Although flood warnings are usually a cause for concern, that is not the case in the Congaree National Park.
“It’s a floodplain, flooding is a natural event here,” said Jon Manchester, an interpretive ranger at the park. “It’s supposed to happen here, it’s what makes this landscape what it is. We wouldn’t have it without the flooding.”
The flooding is natural, but it will have an impact on the park’s accessibility. The back country trails have already flooded.
While there is a sign at the visitor’s center indicating which trails are currently closed, trails and other areas will not be marked by rangers if they are flooded.
“We don’t really have any issues with anybody going out into the flooding just because nobody wants to walk for miles, and miles and miles in water. It can get pretty deep in places, too, and you can’t see,” said Manchester.
For the downtown Columbia area, an advisory has been issued.

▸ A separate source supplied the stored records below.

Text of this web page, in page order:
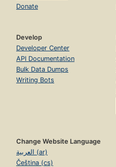
Donate
Develop
Developer Center
API Documentation
Bulk Data Dumps
Writing Bots
Change Website Language
العربية (ar)
Čeština (cs)
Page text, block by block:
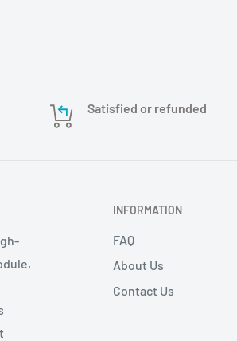
Satisfied or refunded
INFORMATION
FAQ
About Us
Contact Us
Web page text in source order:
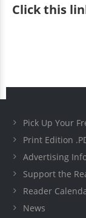
Clickthis
Pick Up Your
Print Edition
Advertising
Support the
Reader
News
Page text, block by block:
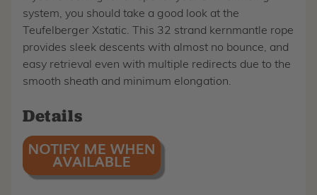
system, you should take a good look at the
Teufelberger Xstatic. This 32 strand kernmantle rope
provides sleek descents with almost no bounce, and
easy retrieval even with multiple redirects due to the
smooth sheath and minimum elongation.
Details
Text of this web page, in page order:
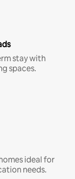
stay with
spaces.
ideal for
needs.
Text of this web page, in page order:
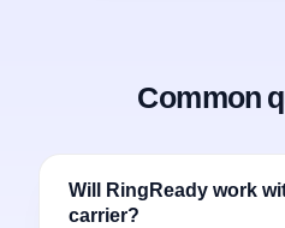
Common
Will RingReady work
carrier?
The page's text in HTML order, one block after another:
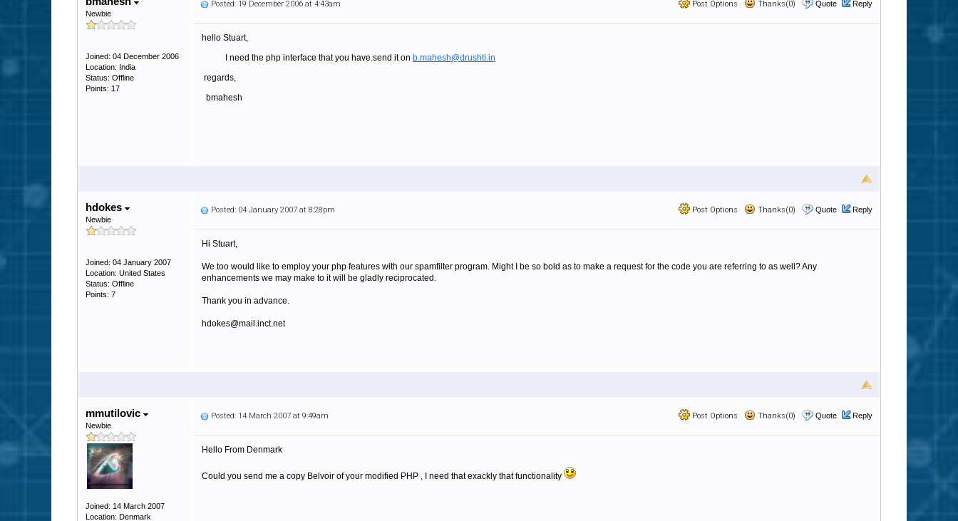
Newbie
Joined: 04 December 2006
Location: India
Status: Offline
Points: 17
Post Options Thanks(0) Quote Reply
Posted: 19 December 2006 at 4:43am
hello Stuart,
I need the php interface that you have.send it on b.mahesh@drushti.in
regards,
bmahesh
hdokes
Newbie
Joined: 04 January 2007
Location: United States
Status: Offline
Points: 7
Post Options Thanks(0) Quote Reply
Posted: 04 January 2007 at 8:28pm
Hi Stuart,
We too would like to employ your php features with our spamfilter program. Might I be so bold as to make a request for the code you are referring to as well? Any
enhancements we may make to it will be gladly reciprocated.
Thank you in advance.
hdokes@mail.inct.net
mmutilovic
Newbie
Joined: 14 March 2007
Location: Denmark
Post Options Thanks(0) Quote Reply
Posted: 14 March 2007 at 9:49am
Hello From Denmark
Could you send me a copy Belvoir of your modified PHP , I need that exackly that functionality
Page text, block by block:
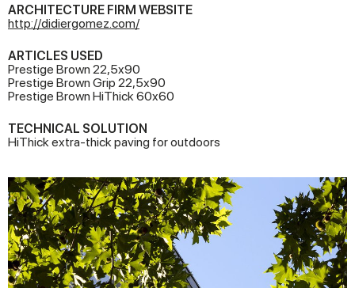
ARCHITECTURE FIRM WEBSITE
http://didiergomez.com/
ARTICLES USED
Prestige Brown 22,5x90
Prestige Brown Grip 22,5x90
Prestige Brown HiThick 60x60
TECHNICAL SOLUTION
HiThick extra-thick paving for outdoors
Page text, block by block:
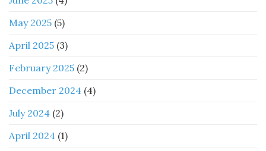
May 2025 (5)
April 2025 (3)
February 2025 (2)
December 2024 (4)
July 2024 (2)
April 2024 (1)
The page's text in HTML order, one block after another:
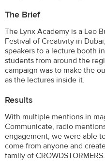
The Brief
The Lynx Academy is a Leo
Festival of Creativity in
speakers to a lecture booth
students from around the
campaign was to make the
as the lectures inside it.
Results
With multiple mentions in
Communicate, radio
engagement, we were able
come from anyone and
family of CROWDSTORMERS.
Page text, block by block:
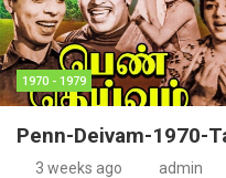
1970 - 1979
Penn-Deivam-1970-
3 weeks ago admin
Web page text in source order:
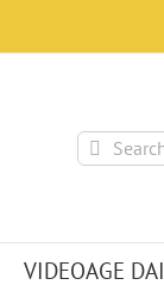
Search
for:
VIDEOAGE
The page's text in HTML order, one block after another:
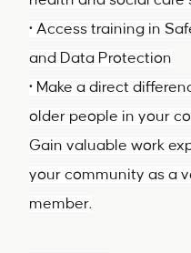
• Access training in
and Data Protection
• Make a direct
older people in your
Gain valuable work
your community as a
member.
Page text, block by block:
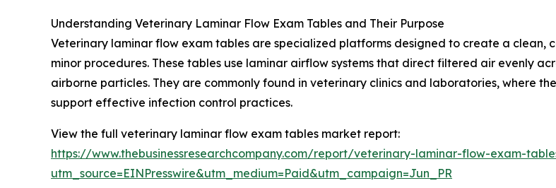
Understanding Veterinary Laminar Flow Exam Tables and Their Purpose
Veterinary laminar flow exam tables are specialized platforms designed to create a clean,
minor procedures. These tables use laminar airflow systems that direct filtered air evenly
airborne particles. They are commonly found in veterinary clinics and laboratories, where
support effective infection control practices.
View the full veterinary laminar flow exam tables market report:
https://www.thebusinessresearchcompany.com/report/veterinary-laminar-flow-exam-
utm_source=EINPresswire&utm_medium=Paid&utm_campaign=Jun_PR
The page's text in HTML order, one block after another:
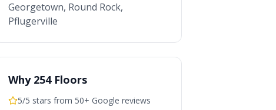
Georgetown, Round Rock,
Pflugerville
Why 254 Floors
5/5 stars from 50+ Google reviews
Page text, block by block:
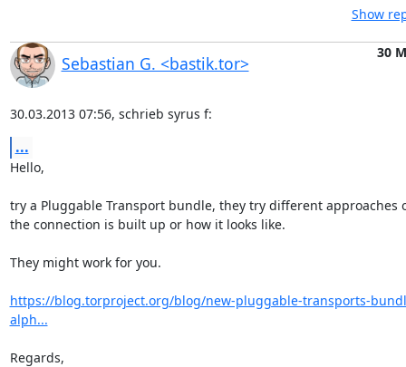
Show
Sebastian G. <bastik.tor>
30
30.03.2013 07:56, schrieb syrus f:
...
Hello,
try a Pluggable Transport bundle, they try different approaches
the connection is built up or how it looks like.
They might work for you.
https://blog.torproject.org/blog/new-pluggable-transports-
alph...
Regards,
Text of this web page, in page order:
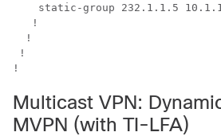
static-group 232.1.1.5
   !
  !
!
!
Multicast VPN:
MVPN (with TI-LFA)
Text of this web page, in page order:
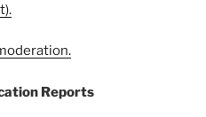
Reports
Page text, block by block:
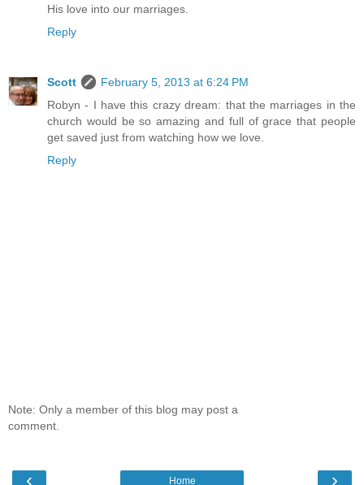
His love into our marriages.
Reply
Scott
February 5, 2013 at 6:24 PM
Robyn - I have this crazy dream: that the marriages in the
church would be so amazing and full of grace that people
get saved just from watching how we love.
Reply
Note: Only a member of this blog may post a
comment.
‹ ›
Home
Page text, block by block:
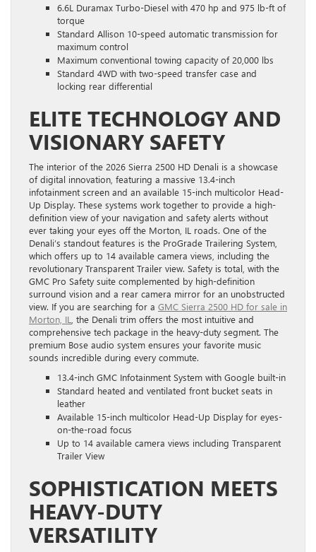
6.6L Duramax Turbo-Diesel with 470 hp and 975 lb-ft of
torque
Standard Allison 10-speed automatic transmission for
maximum control
Maximum conventional towing capacity of 20,000 lbs
Standard 4WD with two-speed transfer case and
locking rear differential
ELITE TECHNOLOGY AND
VISIONARY SAFETY
The interior of the 2026 Sierra 2500 HD Denali is a showcase
of digital innovation, featuring a massive 13.4-inch
infotainment screen and an available 15-inch multicolor Head-
Up Display. These systems work together to provide a high-
definition view of your navigation and safety alerts without
ever taking your eyes off the Morton, IL roads. One of the
Denali’s standout features is the ProGrade Trailering System,
which offers up to 14 available camera views, including the
revolutionary Transparent Trailer view. Safety is total, with the
GMC Pro Safety suite complemented by high-definition
surround vision and a rear camera mirror for an unobstructed
view. If you are searching for a GMC Sierra 2500 HD for sale in
Morton, IL , the Denali trim offers the most intuitive and
comprehensive tech package in the heavy-duty segment. The
premium Bose audio system ensures your favorite music
sounds incredible during every commute.
13.4-inch GMC Infotainment System with Google built-in
Standard heated and ventilated front bucket seats in
leather
Available 15-inch multicolor Head-Up Display for eyes-
on-the-road focus
Up to 14 available camera views including Transparent
Trailer View
SOPHISTICATION MEETS
HEAVY-DUTY
VERSATILITY
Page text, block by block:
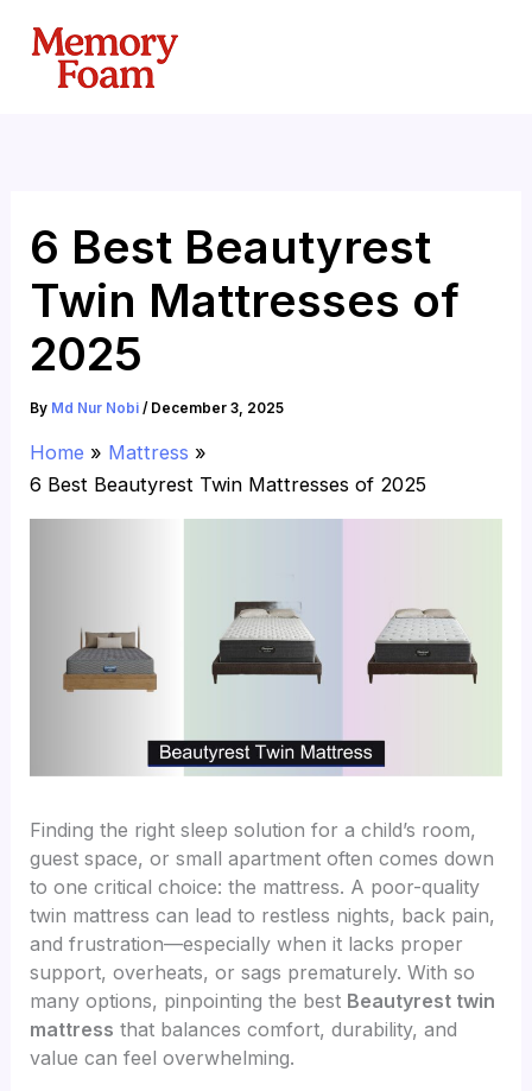
content
6 Best Beautyrest
Twin Mattresses of
2025
By Md Nur Nobi/ December 3, 2025
Home
Mattress
6 Best Beautyrest Twin Mattresses of 2025
Finding the right sleep solution for a child’s room,
guest space, or small apartment often comes down
to one critical choice: the mattress. A poor-quality
twin mattress can lead to restless nights, back pain,
and frustration—especially when it lacks proper
support, overheats, or sags prematurely. With so
many options, pinpointing the best Beautyrest twin
mattress that balances comfort, durability, and
value can feel overwhelming.

“That’s mainly for areas around the Riverwalk, because when the river gets around ten feet or higher, parts of the Riverwalk begin flooding,” said Vaughan.
The National Weather Service will continue to monitor situations and administer updates as the situation continues.
According to Vaughn, the rainfall levels in the region over the last few months impact Columbia once it has flowed down the river.
While some boardwalks have flooded already, some of the more elevated boardwalks would have to see water levels similar to the 2015 floods in Columbia to close.
Minor flooding at the Riverwalk can cause water levels to rise enough to submerge sidewalks, and even staircases.